Well, after talking with several pros and reading numerous reviews of the latest Nikon digital SLRs, I ordered a D40 this morning.  Now I'll be able to use all my Nikon lenses, although a couple of them will only focus manually, but after years of doing that all the time, I don't consider it a big deal.  I can't wait to get this baby and try it out.


----------



## Rudy Vey (Jul 31, 2007)

Here to, here too.
Just ordered an Olympus Stylus 770SW: can be under water down to 33 feet!! And is shockproof (so they say) to a 5 feet drop.
Planning a fishing trip of a life time (Tierra del Fuego) and needed a water proof camera. Its very small, that was what I was looking for as well - no idea how she takes pen pixs, though.


----------



## Dario (Jul 31, 2007)

Wow Gerry...that's a major gloat!  Congrats!!!


----------



## gerryr (Jul 31, 2007)

Well, I don't know if it qualifies as a major gloat.  From Amazon it was $533.xx for body and 18-55mm lens.  The D80 is around $900 for just a body and the D200 is around $1,400 for a body.  From everything I have read and heard, this will do everything I need it to do and then some.  If I was still doing photography professionally my choice would probably be different.

Rudy,
What are you going to be fishing for there?  Brown Trout?


----------



## TBone (Jul 31, 2007)

Very nice choice.  I have narrowed my choice down to the D40.  Have to take care of my son's tuition for fall semester right now though.


----------



## TellicoTurning (Aug 2, 2007)

Gerry,
You made a good choice and will love the Nikon... my step-son is a full time truck driver, but a semi-pro photographer.  He uses a Nikon D80 that he up graded from the D60.  He takes some pretty wonderful pictures.


----------



## Rudy Vey (Aug 3, 2007)

> _Originally posted by gerryr_
> <br />Well, I don't know if it qualifies as a major gloat.  From Amazon it was $533.xx for body and 18-55mm lens.  The D80 is around $900 for just a body and the D200 is around $1,400 for a body.  From everything I have read and heard, this will do everything I need it to do and then some.  If I was still doing photography professionally my choice would probably be different.
> 
> Rudy,
> What are you going to be fishing for there?  Brown Trout?

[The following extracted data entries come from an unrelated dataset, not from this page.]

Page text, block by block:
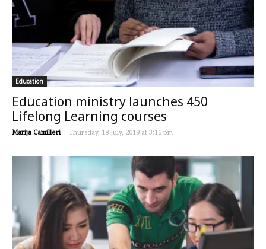
Education
​Education ministry launches 450
Lifelong Learning courses
Marija Camilleri - Thursday, 18 July, 2019 at 3:16 pm
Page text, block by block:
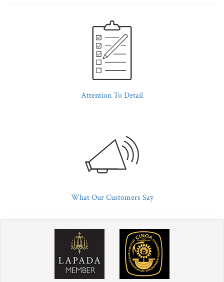
Attention To Detail
What Our Customers Say
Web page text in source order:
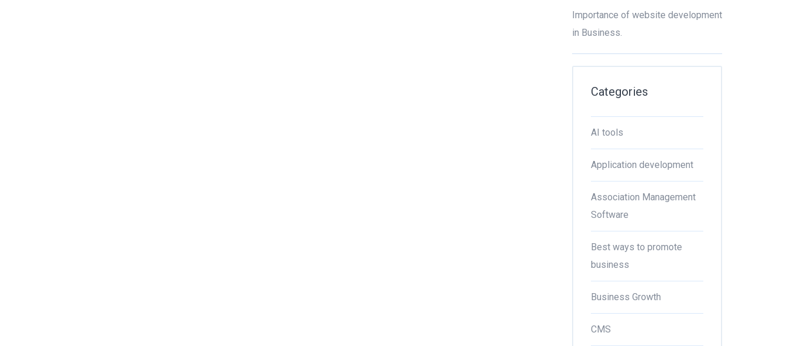
Importance of website development
in Business.
Categories
AI tools
Application development
Association Management
Software
Best ways to promote
business
Business Growth
CMS
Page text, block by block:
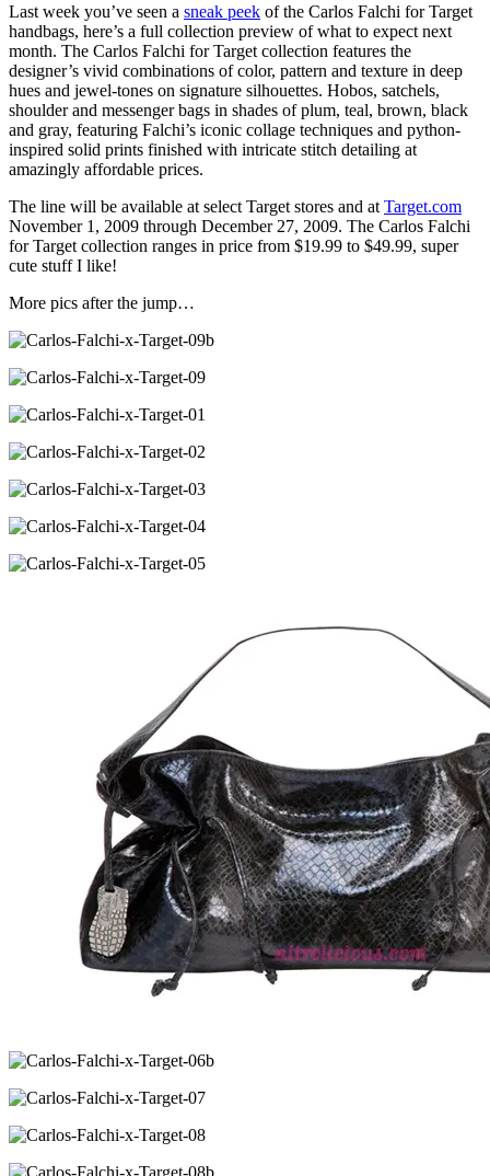
Last week you’ve seen a sneak peek of the Carlos Falchi for Target
handbags, here’s a full collection preview of what to expect next
month. The Carlos Falchi for Target collection features the
designer’s vivid combinations of color, pattern and texture in deep
hues and jewel-tones on signature silhouettes. Hobos, satchels,
shoulder and messenger bags in shades of plum, teal, brown, black
and gray, featuring Falchi’s iconic collage techniques and python-
inspired solid prints finished with intricate stitch detailing at
amazingly affordable prices.
The line will be available at select Target stores and at Target.com
November 1, 2009 through December 27, 2009. The Carlos Falchi
for Target collection ranges in price from $19.99 to $49.99, super
cute stuff I like!
More pics after the jump…

Yes, for sea-running brown trout (in Europe we call them Sea trout, same species, salmo trutta). Was at the NJ fly show earlier this year and talked to some guys they had been there, and they showing pixs and telling about the fishing, so I have to go. Its a trip of a life-time - at least for me. Just thought I do it now when I am a bit fitter than when I retire. Just a tough job to get things organized...(not easy to coordinate the fishing, lodge, flights etc).


----------



## Rifleman1776 (Aug 4, 2007)

Gerry, nice set up. Glad you aren't put off by the manual features. I started as a pro photographer in 1953 with a Speed Graphic, grew through the TLR and then 35mm SLR ages. I reluctantly gave up the film about two years ago but I still miss being able to TELL THE CAMERA WHAT TO DO. I prefer manual settings. You, know, of course, after a few pictures, posting an example or two is mandatory. []


----------